Bad Behavior Feature
Since 1.0 we have provided "Bad Behavior" anti spam functionality included. I'm curious if this is still useful to anyone.
The BB software has not been seriously updated in some time, and many of the checks are very dated. Bots are much cleaner now than when the core of BB was written to catch issues and the bots are no clumsy these days.
While scanning one set of logs, I found (3) main reasons to BB actions
1) The main one was "Required header 'Accept' missing". TBH there are a share of these hits that are incorrect. Several of checks that flag this issue are so-so at this point. There are various exceptions for things like like PlayStation 3 or Yahoo hot jobs Seeker, or Window ME among others, just listing those to show the patina on the code. I know there are specific issues with mobile devices and this check.
2) The next major BB block was not really BB, but calls made to the http:BL service provided by Project Honey Pot. These are logged as "IP address found on http:BL blacklist" This function could also easily be added without the need for BB
3) The last seemed to be "User-Agent was found on blacklist" This is detected since BB simply checks IP's with spamhaus.org SBL / XBL lists. That is easy to add without having to rely on BB.
I've also seen a few "URL pattern found on blacklist" which is generally someone trying to inject sql via the url, that would not go anywhere w/o BB anyway.
So for those of you using BB, useful or not? What detections are you seeing?
Re: Bad Behavior Feature
Reply #3 –
Huh, interesting stats.
I'd also be curious which user agents you're blocking because what I'm finding is that there are a host of 'search engine bots' that are pretty awful and unlikely to return much traffic, e.g. Aspiegel/Petalbot, Mauibot, Ahrefsbot, to the point where I block them entirely from even getting to the server if the user agent mentions that.
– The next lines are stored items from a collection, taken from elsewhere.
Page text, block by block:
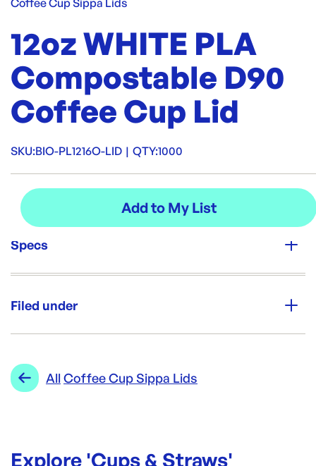
12oz WHITE PLA
Compostable D90
Coffee Cup Lid
SKU:BIO-PL1216O-LID | QTY:1000
Specs
1000
BIO-PL1216O-LID | ID:141
Filed under
Range:
Brand:
All Coffee Cup Sippa Lids
Explore 'Cups & Straws'
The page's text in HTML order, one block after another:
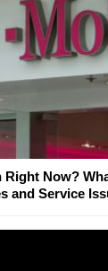
Right Now?
and Service
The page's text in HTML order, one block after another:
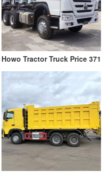
Howo Tractor Truck Price 371
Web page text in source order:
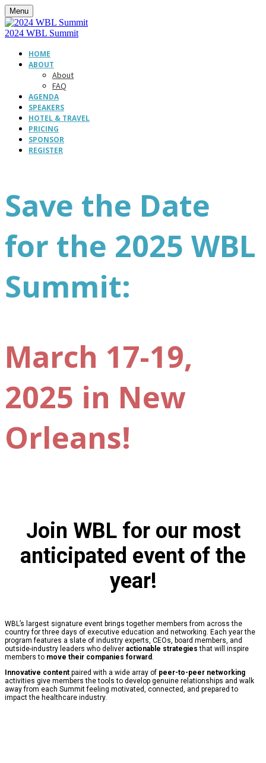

But I think we can agree that you don't need to integrate BB as is at this stage, and just do the integrations you do care about.
I will say that the measures I added to SMF on the CAPTCHA validations (especially registration) have proven reasonably effective at keeping things at the door without too much effort - time gating and a mandatory-empty field.
Re: Bad Behavior Feature
Reply #4 –
Kind of says its not really doing much, its those outside services that are doing the bulk of the lifting. The rest could be done with a couple of simple checks -or- blocked at the server level for those that can make changes there.
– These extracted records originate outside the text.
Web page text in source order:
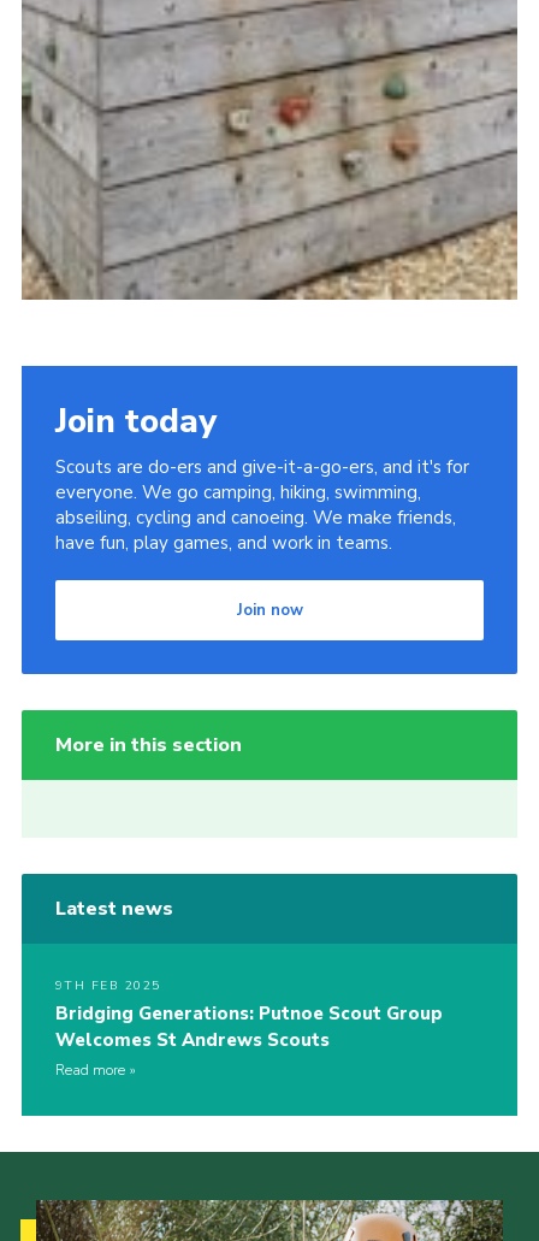
Join today
Scouts are do-ers and give-it-a-go-ers, and it's for
everyone. We go camping, hiking, swimming,
abseiling, cycling and canoeing. We make friends,
have fun, play games, and work in teams.
Join now
More in this section
Latest news
9TH FEB 2025
Bridging Generations: Putnoe Scout Group
Welcomes St Andrews Scouts
Read more

I think I have data access to another site, so I'll take a look at its logs and see what/why of the blocking.
I've tended to use some nginx items "conn_limit_per_ip", "req_limit", "php_limit" to throttle requests / activity. The only things that seem to trip those limits are bots. Then I have a couple of fail2ban rules, so if you trip those breakers a few times in a given period, you get blocked for some period of time.
Re: Bad Behavior Feature
Reply #9 –
What are the odds that that Firefox 52 header is really FF 52? I’d suggest not high since that isn’t how FF normally operates, but I’m not sure this is good evidence for keeping this filter… it might have worked back in the day for WP bots but I don’t believe it’s that significant now.
Re: Bad Behavior Feature
Reply #10 –
Agree ... I'm sure its whatever was coded in to the program, the Fx16 one was pretty funny as well. I'm feeling that I'll be removing BB and just replace it with a couple of easy settings in the ACP. It will be just as effective and cleaner.